Ultimately, following North Korea's fifth nuclear test, despite UN Security Council Resolution 2321, China opposes unilateral sanctions by the US, South Korea, and Japan and adheres to its fundamental principles regarding the North Korean nuclear issue. Chinese Foreign Minister Wang Yi stated, "China urges North Korea and all relevant parties to remain calm and exercise restraint, refrain from any further actions that may escalate tensions, and urges all parties to thoroughly abide by and implement UNSC resolutions and strive to restore and resume dialogue to manage and control the current situation on the Korean Peninsula." Chinese media, while condemning North Korea's nuclear test, have emphasized that the North Korean nuclear issue is a problem between North Korea and the US/South Korea, and have criticized the deployment of the THAAD missile defense system more than the North Korean nuclear issue. This indicates that while China cannot accept North Korea's policy of parallel development of nuclear weapons and the economy, it accepts the demand for peace talks, signifying that China's strategy is being pursued within the framework of denuclearization and peace talks.

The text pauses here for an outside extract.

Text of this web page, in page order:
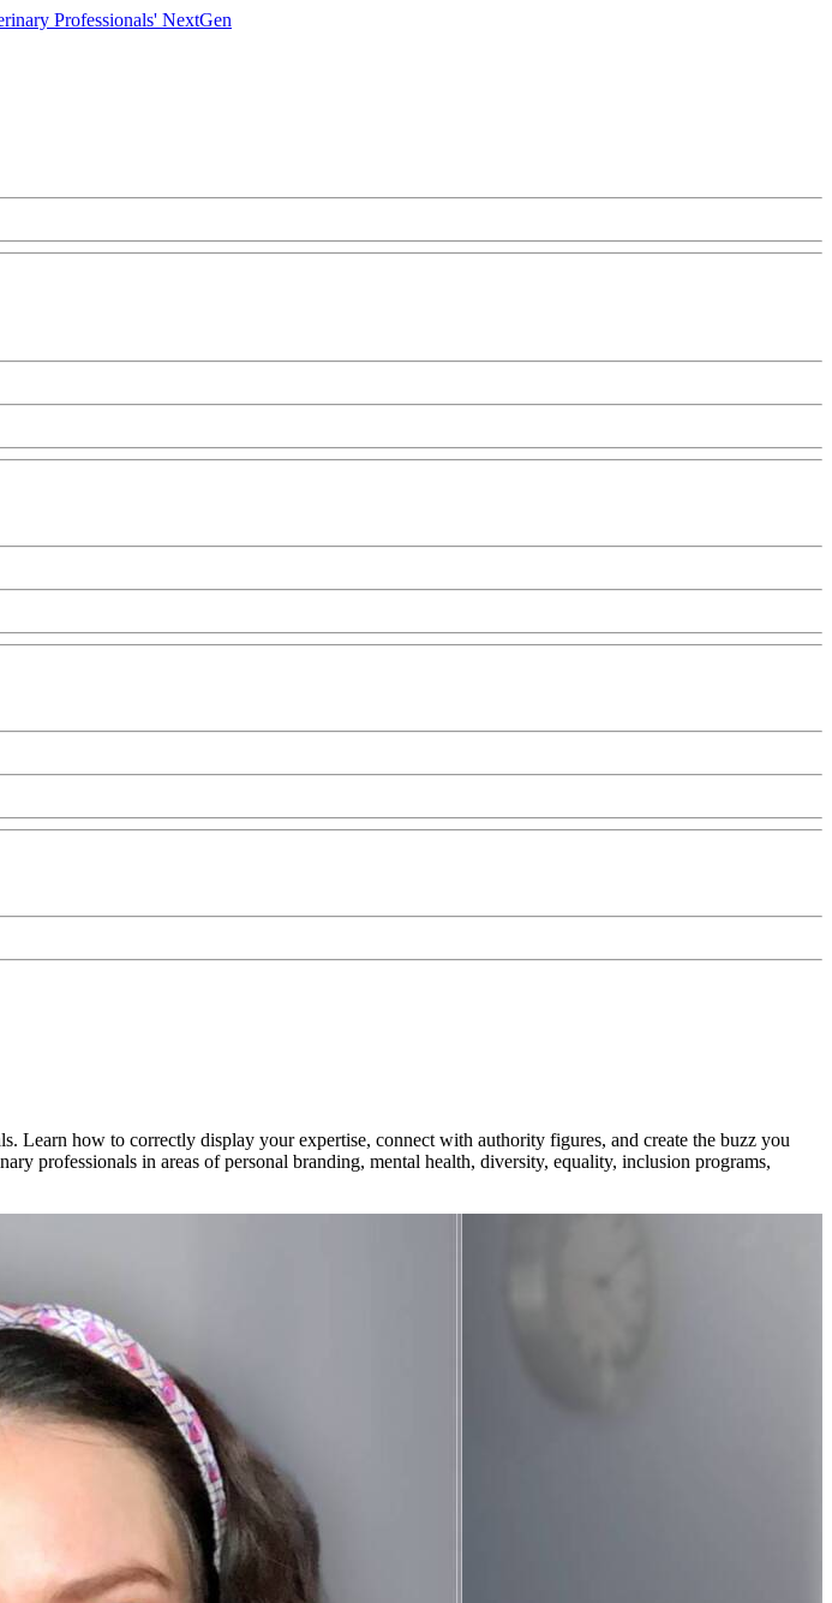
Professionals' NextGen
Learn how to correctly display your expertise, connect with authority figures, and create the buzz you
professionals in areas of personal branding, mental health, diversity, equality, inclusion programs,

While externally forcing changes in the nature of the North Korean regime might seem like a way to change North Korea in the short term, in reality, external coercion is unlikely to be feasible as it would provoke significant backlash even within the external environment. Particularly, if the US-China relationship continues to be one of competition, such policies would be difficult to implement. Internal change in North Korea could begin with the ongoing marketization within the country. Therefore, policies that promote the further activation of North Korea's marketization could be more effective in achieving North Korea's denuclearization in the long run. Additionally, efforts toward informatization are needed to enhance North Korea's external openness. Ultimately, managing the current situation in the short term while developing policies that can bring about a change in the regime's nature in the long term will be the strategy for pursuing change in North Korea under the US-China competitive framework.

Author

Professor of International Relations at the University of Seoul. He graduated from Seoul National University with a degree in Diplomacy and received his Ph.D. in Political Science from Colorado State University. His main research areas include the North Korean nuclear issue, Northeast Asian international relations, and security issues. His major publications include "International Relations Theory and the North Korean Nuclear Crisis," "Offensive Realism, Weaker States, and Windows of Opportunity: The Soviet Union and North Korea in Comparative Perspective," "The Second Nuclear Crisis and U.S. Foreign Policy," and "Rethinking the East Asian Balance of Power," as well as "North Korea's Nuclear Policy through the Lens of Prospect Theory" (2006).

*This text is an AI translation of an original written in Korean. Some translations or nuances may be inaccurate.